Swiss authorities and banks, including UBS, are discussing new measures to prevent bank runs, a move that could have an impact on billions of deposits, the report said.。

Swiss authorities and banks, including UBS, are discussing new measures to prevent bank runs, a move that could have an impact on billions of deposits, the report said.。

Sources said the talks were part of a broader review of Switzerland's domestic banking rules, aimed at the country's top banks and likely aimed primarily at those banks' wealth management clients.。

Measures under discussion include phased withdrawals for a larger proportion of withdrawals。In addition, charging a fee for exit is one option under discussion。At the same time, the discussion mentions rewarding customers with higher interest rates for long-term savings。

However, discussions are at an early stage.。A representative of the Swiss Finance Ministry said the bank run issue was part of an overall assessment of Switzerland's "too big to fail" regulatory framework.。the swiss government will release a report next spring, he added。

SNB says review of "too big to fail" rule for so-called systemically important banks still underway。

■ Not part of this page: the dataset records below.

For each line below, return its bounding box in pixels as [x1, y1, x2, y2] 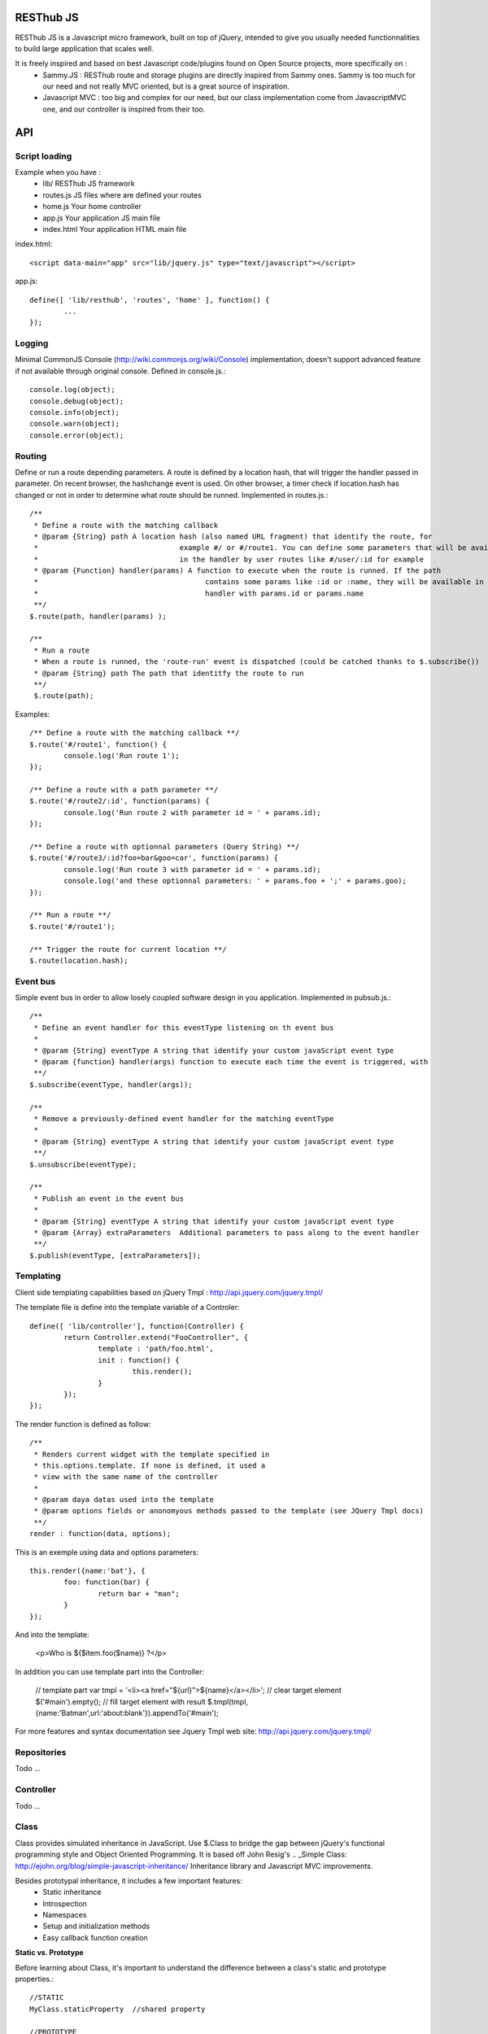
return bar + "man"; [98, 1589, 181, 1598]
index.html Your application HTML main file [42, 224, 187, 234]
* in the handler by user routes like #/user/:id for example [33, 554, 425, 564]
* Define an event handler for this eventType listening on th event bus [33, 1023, 334, 1032]
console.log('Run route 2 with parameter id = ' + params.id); [63, 808, 321, 817]
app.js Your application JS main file [42, 212, 161, 223]
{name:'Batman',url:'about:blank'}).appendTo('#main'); [35, 1708, 219, 1718]
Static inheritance [42, 1888, 102, 1897]
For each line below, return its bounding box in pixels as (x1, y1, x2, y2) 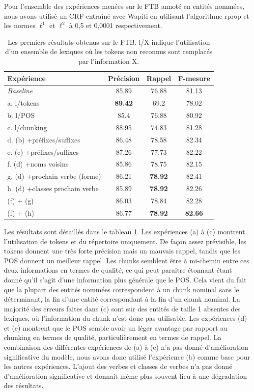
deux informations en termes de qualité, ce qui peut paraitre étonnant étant (4, 265, 232, 275)
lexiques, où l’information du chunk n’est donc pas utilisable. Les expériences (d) (4, 313, 247, 323)
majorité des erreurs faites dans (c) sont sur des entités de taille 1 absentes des (4, 303, 241, 313)
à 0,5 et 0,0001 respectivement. (69, 20, 162, 30)
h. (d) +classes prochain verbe (7, 183, 99, 194)
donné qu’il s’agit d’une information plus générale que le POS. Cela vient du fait (4, 274, 247, 284)
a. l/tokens (7, 98, 40, 108)
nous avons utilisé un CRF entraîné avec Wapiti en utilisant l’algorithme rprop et (4, 10, 250, 21)
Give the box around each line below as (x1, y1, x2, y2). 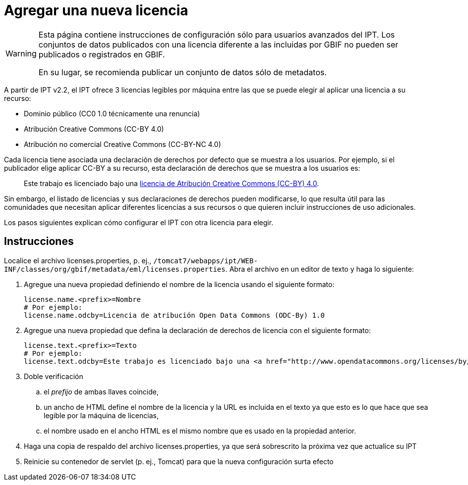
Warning (5, 48, 37, 58)
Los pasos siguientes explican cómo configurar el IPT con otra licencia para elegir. (4, 218, 274, 227)
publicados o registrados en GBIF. (38, 49, 165, 59)
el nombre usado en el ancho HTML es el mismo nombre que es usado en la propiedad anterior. (44, 426, 356, 435)
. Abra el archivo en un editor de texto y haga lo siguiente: (225, 264, 414, 273)
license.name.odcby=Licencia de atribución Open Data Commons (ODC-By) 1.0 (24, 311, 325, 319)
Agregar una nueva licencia (4, 2, 188, 19)
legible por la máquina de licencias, (44, 411, 159, 420)
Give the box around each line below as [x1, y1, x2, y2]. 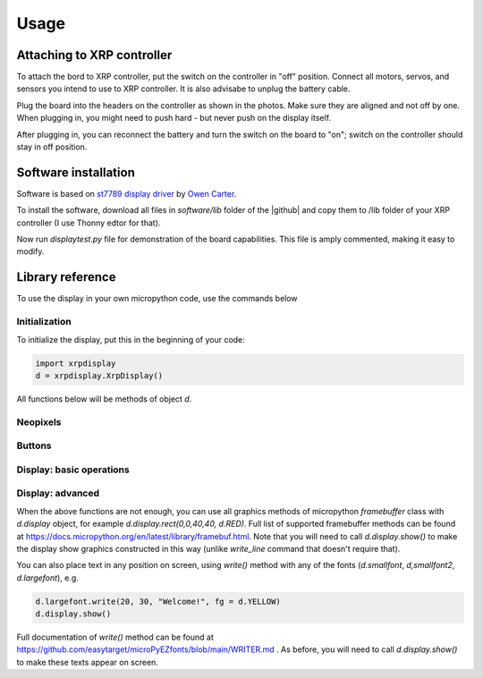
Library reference [16, 269, 116, 285]
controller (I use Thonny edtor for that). [16, 217, 161, 228]
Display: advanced [16, 487, 100, 500]
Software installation [16, 165, 136, 180]
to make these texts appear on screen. [16, 657, 158, 667]
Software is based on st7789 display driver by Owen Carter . [16, 188, 237, 199]
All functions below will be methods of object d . [16, 394, 192, 404]
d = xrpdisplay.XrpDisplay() [35, 370, 164, 380]
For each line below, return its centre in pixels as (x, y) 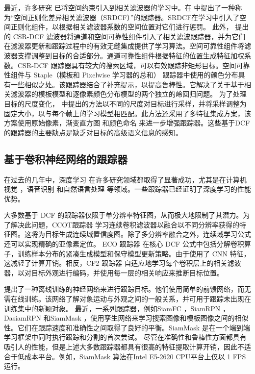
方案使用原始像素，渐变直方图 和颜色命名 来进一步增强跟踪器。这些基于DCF (127, 123)
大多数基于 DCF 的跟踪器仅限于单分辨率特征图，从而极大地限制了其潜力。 (124, 215)
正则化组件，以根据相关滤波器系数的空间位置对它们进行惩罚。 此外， (122, 27)
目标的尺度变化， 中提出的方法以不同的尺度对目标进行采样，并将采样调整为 (125, 103)
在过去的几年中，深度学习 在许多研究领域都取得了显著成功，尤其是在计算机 (125, 179)
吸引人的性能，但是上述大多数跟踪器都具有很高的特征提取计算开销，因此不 (124, 347)
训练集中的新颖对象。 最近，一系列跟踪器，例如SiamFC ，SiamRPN (112, 308)
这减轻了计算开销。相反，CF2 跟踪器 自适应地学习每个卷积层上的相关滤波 (123, 263)
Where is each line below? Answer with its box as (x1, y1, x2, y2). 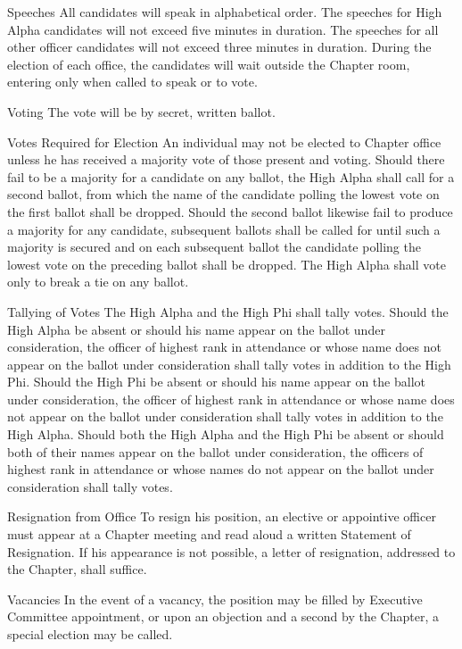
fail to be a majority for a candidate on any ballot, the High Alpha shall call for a (7, 167, 455, 186)
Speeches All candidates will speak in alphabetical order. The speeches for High (7, 3, 442, 21)
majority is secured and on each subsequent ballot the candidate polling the (7, 237, 421, 256)
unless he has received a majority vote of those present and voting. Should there (7, 150, 445, 169)
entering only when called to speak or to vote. (7, 72, 258, 91)
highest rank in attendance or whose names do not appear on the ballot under (7, 460, 434, 478)
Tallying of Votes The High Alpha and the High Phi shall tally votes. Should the (7, 302, 449, 320)
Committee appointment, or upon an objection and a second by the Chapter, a (7, 607, 439, 626)
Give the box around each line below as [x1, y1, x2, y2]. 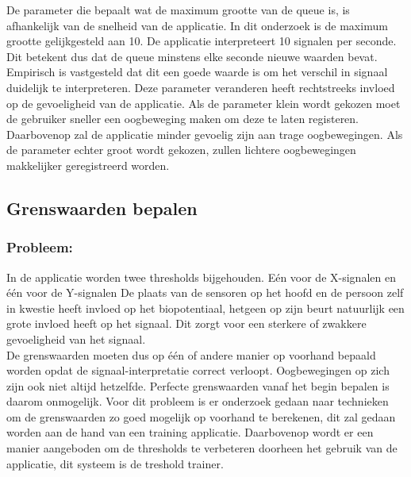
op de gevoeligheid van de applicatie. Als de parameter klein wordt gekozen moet [6, 94, 401, 111]
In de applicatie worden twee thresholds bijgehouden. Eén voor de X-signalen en [6, 268, 396, 285]
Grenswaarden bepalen [6, 195, 198, 220]
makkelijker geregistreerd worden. [6, 156, 170, 173]
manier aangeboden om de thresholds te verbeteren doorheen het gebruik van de [6, 440, 398, 456]
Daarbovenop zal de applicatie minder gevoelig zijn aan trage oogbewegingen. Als [6, 125, 403, 142]
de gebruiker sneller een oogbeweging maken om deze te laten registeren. [6, 110, 359, 127]
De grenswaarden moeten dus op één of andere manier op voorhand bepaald [6, 346, 376, 363]
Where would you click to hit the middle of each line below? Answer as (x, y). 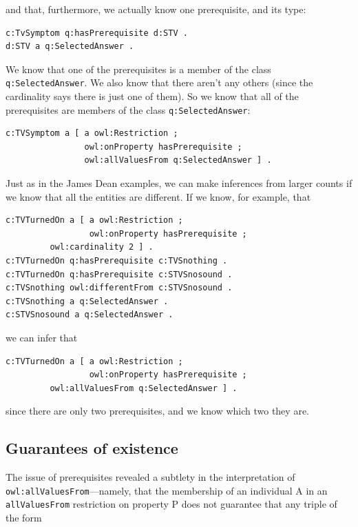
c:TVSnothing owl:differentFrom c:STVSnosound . (119, 288)
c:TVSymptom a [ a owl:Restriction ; (92, 133)
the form (24, 518)
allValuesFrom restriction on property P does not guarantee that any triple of (171, 504)
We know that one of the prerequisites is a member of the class (138, 69)
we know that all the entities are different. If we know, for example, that (158, 196)
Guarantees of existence (92, 448)
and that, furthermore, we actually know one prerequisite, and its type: (156, 9)
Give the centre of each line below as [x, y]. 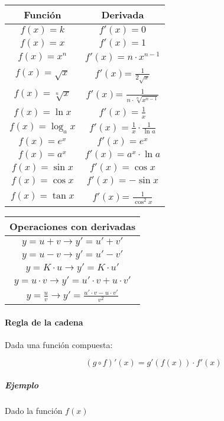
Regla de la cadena [44, 322]
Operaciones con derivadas [73, 226]
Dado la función [34, 410]
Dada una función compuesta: [59, 344]
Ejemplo [22, 385]
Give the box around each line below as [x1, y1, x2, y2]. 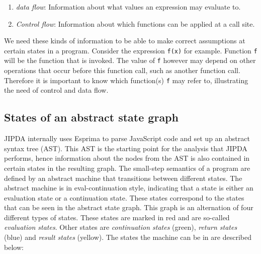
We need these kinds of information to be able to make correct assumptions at [4, 35, 245, 46]
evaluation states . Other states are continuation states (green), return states [4, 222, 237, 232]
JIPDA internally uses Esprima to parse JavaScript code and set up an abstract [4, 133, 250, 144]
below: [4, 241, 24, 252]
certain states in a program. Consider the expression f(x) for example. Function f [4, 45, 257, 55]
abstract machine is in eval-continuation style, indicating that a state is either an [4, 182, 253, 193]
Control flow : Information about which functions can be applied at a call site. [16, 18, 255, 29]
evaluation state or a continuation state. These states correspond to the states [4, 192, 244, 203]
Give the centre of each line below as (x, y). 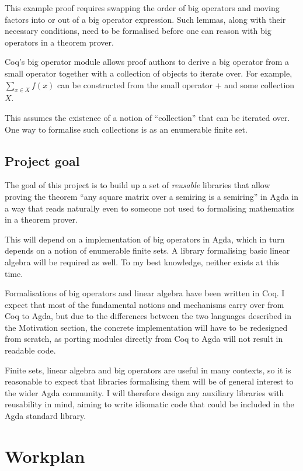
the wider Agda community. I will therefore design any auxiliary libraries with (144, 392)
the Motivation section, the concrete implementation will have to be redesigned (146, 327)
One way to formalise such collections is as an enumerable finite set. (126, 129)
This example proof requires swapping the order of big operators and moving (142, 8)
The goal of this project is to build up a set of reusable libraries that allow (137, 185)
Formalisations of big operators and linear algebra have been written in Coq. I (145, 293)
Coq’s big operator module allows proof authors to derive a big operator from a (147, 62)
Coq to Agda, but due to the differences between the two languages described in (148, 316)
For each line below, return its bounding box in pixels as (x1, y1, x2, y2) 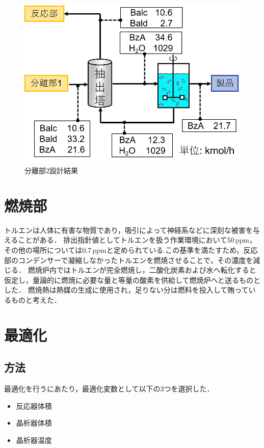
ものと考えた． (11, 294, 61, 305)
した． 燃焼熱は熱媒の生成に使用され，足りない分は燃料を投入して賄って (4, 284, 249, 295)
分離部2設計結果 (24, 165, 78, 176)
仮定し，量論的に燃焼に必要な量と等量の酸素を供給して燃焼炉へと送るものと (4, 274, 260, 285)
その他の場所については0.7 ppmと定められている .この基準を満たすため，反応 (4, 244, 258, 255)
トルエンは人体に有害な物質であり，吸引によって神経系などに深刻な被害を (4, 224, 253, 235)
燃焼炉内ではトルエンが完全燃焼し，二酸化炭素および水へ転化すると (28, 265, 256, 275)
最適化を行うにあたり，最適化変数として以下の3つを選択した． (4, 383, 214, 394)
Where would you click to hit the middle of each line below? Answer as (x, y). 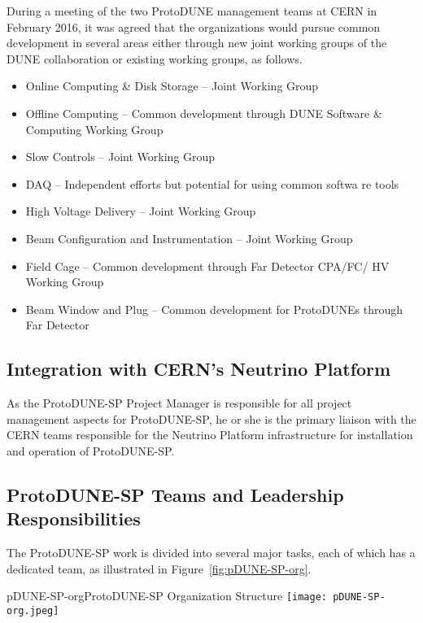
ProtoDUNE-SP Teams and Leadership (175, 494)
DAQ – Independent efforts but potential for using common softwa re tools (212, 183)
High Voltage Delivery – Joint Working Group (141, 211)
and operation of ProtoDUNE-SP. (91, 450)
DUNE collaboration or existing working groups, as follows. (155, 58)
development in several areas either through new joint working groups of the (197, 43)
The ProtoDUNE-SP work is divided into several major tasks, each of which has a (211, 553)
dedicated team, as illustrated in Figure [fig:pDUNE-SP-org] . (159, 568)
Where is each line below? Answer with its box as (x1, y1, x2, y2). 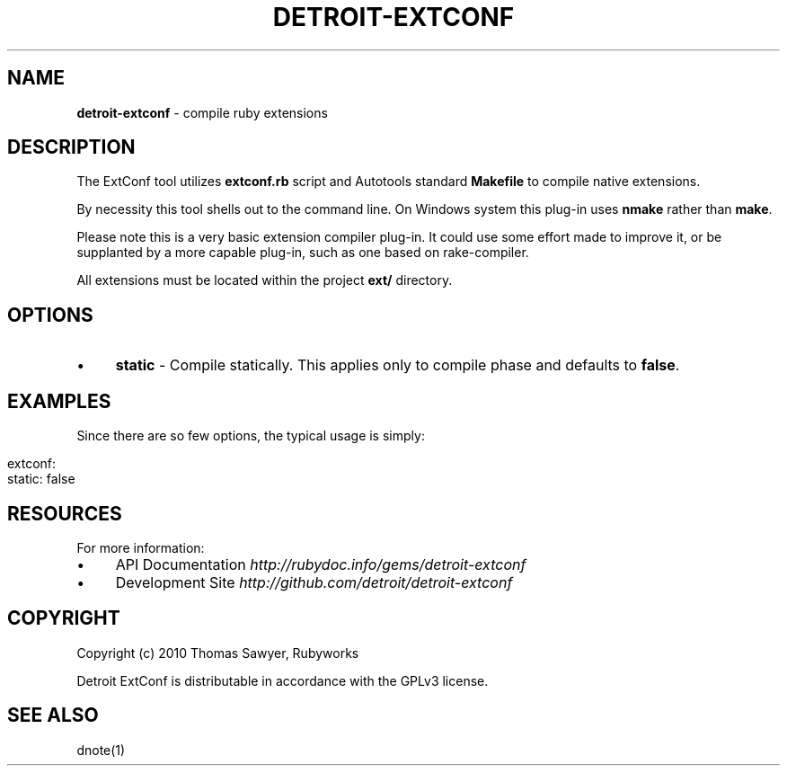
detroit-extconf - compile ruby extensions (76, 104, 328, 120)
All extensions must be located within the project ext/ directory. (76, 272, 453, 289)
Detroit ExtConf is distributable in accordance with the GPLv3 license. (76, 672, 489, 689)
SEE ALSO (7, 704, 99, 727)
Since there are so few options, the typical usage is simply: (76, 428, 425, 444)
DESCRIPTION (7, 136, 136, 159)
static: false (7, 471, 75, 487)
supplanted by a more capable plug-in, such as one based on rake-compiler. (76, 244, 529, 261)

In Switzerland, UBS, Raiffeisen Group, Zürcher Kantonalbank and PostFinance are considered systemically important banks whose failure could cause serious damage to the country's economy and financial system.。

A spokesman for PostFinance said it was not involved in the discussions, while other banks did not respond.。

Earlier this year, after the Silicon Valley banking incident in the United States, a number of small and medium-sized U.S. banks, including Silicon Valley Bank, as well as Credit Suisse, suffered a massive deposit run, which eventually led to the collapse of a number of banks.。Since then, regulators around the world have been exploring ways to prevent a similar financial crisis.。

For regulators, bank run risk is one of the key topics being discussed。Today, banks are becoming more digital, which has led to a sharp increase in the rate of run risk。And the wealth management departments of big banks tend to have more concentrated deposits than some of their retail bank competitors, which becomes a weakness for these banks。

Credit Suisse, for example, suffered an outflow of CHF 111 billion in the last quarter of 2022.。Another CHF 61 billion was lost in the first quarter of 2023, with the wealth sector serving high net worth clients being the hardest hit.。After suffering such a massive outflow of funds in six months that directly crushed the bank of Switzerland's second-largest bank, Credit Suisse was then forced to let UBS buy it, with the intervention of the Swiss authorities.。

While it's still early days, new measures being discussed in Switzerland to prevent bank runs are already making some banks nervous.。The new rules could weaken the competitiveness of some banks or, in more extreme cases, lead customers to withdraw their capital first.。

UBS, as Switzerland's biggest bank, could bear the brunt of。Last month, it was revealed that UBS was trying to attract customers with higher-than-market deposit rates.。